Hihi, taka mądra sie zrobiłam, gdy w zeszłym roku chcąc dokupić kolejnego derenia Sibrica, kupiłam nieświadomie Sibrica Variegata (myslałam, że to to samo), a potem się objawiła różnica w kolorach liści .
Justyna, ciasto pyszne, nie robiłam wcześniej szarlotki z ananasem
Teraz z innej bajki nie boisz się cięcia więc doradź proszę czy cięcie drzewek w ładny dzień, ale nocne mrozy do -7 nie zaszkodzi im, to samo z trawami? Traw mi trochę zostało do obcinki, a drzewko to właściwie wierzba hakuro, ale ona raczej jest odporna.
Jak Twoje cebulowe, bo moje w cały świat, jedne już całkiem niezłe, a innych dalej nie widać.
Mojego derenia kupiłam w Mrowce. Tam także kupiłam kaliny i kilka zabiedzonych hakuro.
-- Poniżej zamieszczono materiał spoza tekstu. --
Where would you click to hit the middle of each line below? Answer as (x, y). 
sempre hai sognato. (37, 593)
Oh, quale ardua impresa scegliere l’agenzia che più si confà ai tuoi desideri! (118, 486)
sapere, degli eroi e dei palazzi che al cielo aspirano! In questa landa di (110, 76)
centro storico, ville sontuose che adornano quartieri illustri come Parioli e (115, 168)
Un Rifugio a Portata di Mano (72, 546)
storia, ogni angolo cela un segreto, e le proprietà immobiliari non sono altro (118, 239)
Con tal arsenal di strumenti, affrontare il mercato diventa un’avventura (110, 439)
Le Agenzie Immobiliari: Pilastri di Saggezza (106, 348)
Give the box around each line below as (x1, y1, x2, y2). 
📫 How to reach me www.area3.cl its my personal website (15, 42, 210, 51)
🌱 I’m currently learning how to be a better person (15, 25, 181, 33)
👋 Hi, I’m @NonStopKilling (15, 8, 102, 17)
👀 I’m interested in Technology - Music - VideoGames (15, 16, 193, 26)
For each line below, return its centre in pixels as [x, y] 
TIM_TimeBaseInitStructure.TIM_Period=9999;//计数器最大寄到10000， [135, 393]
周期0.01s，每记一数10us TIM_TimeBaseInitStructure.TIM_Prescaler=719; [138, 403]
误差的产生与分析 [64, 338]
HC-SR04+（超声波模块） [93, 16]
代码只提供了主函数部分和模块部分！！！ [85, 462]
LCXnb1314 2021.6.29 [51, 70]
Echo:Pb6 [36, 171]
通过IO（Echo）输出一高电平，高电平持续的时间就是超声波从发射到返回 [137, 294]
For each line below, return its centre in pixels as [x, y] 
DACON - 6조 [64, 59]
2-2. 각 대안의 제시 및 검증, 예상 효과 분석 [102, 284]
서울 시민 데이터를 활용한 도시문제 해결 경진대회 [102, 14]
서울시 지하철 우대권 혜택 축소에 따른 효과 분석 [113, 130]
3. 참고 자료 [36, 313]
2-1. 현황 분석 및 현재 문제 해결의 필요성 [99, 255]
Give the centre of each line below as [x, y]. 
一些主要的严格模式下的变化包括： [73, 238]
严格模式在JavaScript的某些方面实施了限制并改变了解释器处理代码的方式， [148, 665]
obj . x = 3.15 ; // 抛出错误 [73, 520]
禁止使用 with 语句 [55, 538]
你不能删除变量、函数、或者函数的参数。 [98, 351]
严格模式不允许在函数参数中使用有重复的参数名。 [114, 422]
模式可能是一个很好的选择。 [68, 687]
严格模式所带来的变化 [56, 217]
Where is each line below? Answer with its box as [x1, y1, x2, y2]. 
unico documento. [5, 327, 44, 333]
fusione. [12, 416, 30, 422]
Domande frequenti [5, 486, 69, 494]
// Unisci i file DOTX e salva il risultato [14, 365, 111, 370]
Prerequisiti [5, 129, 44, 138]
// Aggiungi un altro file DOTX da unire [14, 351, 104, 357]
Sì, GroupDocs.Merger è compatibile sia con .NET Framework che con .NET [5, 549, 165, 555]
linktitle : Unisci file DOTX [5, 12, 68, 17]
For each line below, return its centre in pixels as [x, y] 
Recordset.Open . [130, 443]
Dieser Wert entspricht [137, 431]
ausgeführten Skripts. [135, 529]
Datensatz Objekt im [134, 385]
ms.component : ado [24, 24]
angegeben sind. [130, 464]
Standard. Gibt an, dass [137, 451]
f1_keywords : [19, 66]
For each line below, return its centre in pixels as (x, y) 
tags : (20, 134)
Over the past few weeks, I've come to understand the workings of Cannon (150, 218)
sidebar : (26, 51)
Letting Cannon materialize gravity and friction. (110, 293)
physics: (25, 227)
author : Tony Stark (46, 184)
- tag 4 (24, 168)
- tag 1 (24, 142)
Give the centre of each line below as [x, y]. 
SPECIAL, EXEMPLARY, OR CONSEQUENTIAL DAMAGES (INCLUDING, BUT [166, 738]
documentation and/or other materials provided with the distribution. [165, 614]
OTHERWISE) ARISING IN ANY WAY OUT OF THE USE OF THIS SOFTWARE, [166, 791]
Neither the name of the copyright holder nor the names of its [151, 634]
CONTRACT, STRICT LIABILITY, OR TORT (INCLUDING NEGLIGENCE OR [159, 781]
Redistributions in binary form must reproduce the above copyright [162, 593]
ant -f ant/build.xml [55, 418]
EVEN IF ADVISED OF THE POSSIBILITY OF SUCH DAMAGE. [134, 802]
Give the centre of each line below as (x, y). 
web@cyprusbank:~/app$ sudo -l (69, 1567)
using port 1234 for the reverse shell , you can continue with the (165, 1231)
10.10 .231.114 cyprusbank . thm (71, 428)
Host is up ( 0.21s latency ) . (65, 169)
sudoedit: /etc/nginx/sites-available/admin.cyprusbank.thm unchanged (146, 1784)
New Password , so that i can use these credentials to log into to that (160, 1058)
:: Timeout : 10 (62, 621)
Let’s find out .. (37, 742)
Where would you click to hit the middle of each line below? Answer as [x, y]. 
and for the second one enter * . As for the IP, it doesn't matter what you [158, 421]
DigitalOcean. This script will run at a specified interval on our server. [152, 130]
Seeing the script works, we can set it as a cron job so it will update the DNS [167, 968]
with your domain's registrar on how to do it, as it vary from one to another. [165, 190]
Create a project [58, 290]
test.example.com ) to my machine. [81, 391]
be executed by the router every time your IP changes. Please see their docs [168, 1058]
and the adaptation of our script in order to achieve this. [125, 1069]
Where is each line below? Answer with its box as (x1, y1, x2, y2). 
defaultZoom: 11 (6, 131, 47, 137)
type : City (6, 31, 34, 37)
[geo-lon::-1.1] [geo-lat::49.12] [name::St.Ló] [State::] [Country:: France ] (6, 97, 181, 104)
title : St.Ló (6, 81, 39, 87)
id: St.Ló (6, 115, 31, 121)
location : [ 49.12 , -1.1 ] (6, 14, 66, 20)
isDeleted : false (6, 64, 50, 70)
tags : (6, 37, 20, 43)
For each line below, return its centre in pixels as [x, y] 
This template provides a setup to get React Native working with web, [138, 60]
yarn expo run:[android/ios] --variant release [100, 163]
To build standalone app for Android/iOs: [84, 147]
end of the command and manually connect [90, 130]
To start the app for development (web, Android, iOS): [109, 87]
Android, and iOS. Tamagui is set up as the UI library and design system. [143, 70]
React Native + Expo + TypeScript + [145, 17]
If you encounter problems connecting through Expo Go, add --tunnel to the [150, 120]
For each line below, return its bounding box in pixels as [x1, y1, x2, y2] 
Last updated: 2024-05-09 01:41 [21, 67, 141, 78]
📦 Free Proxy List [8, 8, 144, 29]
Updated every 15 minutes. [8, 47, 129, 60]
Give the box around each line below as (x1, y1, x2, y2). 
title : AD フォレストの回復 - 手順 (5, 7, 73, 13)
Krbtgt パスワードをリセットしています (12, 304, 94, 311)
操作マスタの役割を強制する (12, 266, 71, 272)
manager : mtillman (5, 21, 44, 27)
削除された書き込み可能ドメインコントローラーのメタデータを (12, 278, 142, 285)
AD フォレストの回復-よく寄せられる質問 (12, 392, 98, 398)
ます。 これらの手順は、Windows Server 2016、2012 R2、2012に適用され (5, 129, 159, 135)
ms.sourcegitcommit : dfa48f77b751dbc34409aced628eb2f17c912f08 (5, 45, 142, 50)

Pamiętam ,że na pewno było napisane "Kousa" bo szukałam krzewów kwitnących na biało.
Być może, ze miał niezbyt dobrą ziemię -tam gdzie rósł jest glina ale ten dereń Sibirica (jestem mądrzejsza o jedna nazwę rośliny) tez rośnie w glinie. I bądź tu mądra
Teraz mam do posadzonego w ziemi bardziej piaszczystej i powiem ,ze dostał spore przyrosty.
jest szansa na piękne okwiecenie
Mój kupiony przypadkiem-było założenie ,ze pod płotem będą same krzewy kwitnące na biało .
O przypomniałam sobie, że-jeszcze mam jaśminowca wonnego Tez biały
Anetko cieszę się ,ze przepis przypadł do gustu W oryginale te ciasto to niebo w gębie
Odnośnie cięcia-powiem krótko ,zwięźle i na temat: Nie boję Wszystko mam przycięte
Jedyny mój lęk-że nie odrosną przez te cięcia Gdzieś wyżej jest zdjęcie jak dwa lata temu ogoliłam hakuro bo chciałam z krzaka zrobić drzewko -i mi się udało
W sobotę była piękna słoneczna pogoda-obciachałam platana, a w nocy u nas -7... Myślę, że przyroda sobie z tym poradzi. Czytałam w gazecie Mój Ogród, ze najlepszymi miesiącami na cięcie krzewów i drzew ozdobnych jest styczeń i luty bo wtedy drzewa śpią i się ich nie kaleczy. z resztą jak czytam wpisy innych-tez mają już "posprzatane' na wiosnę.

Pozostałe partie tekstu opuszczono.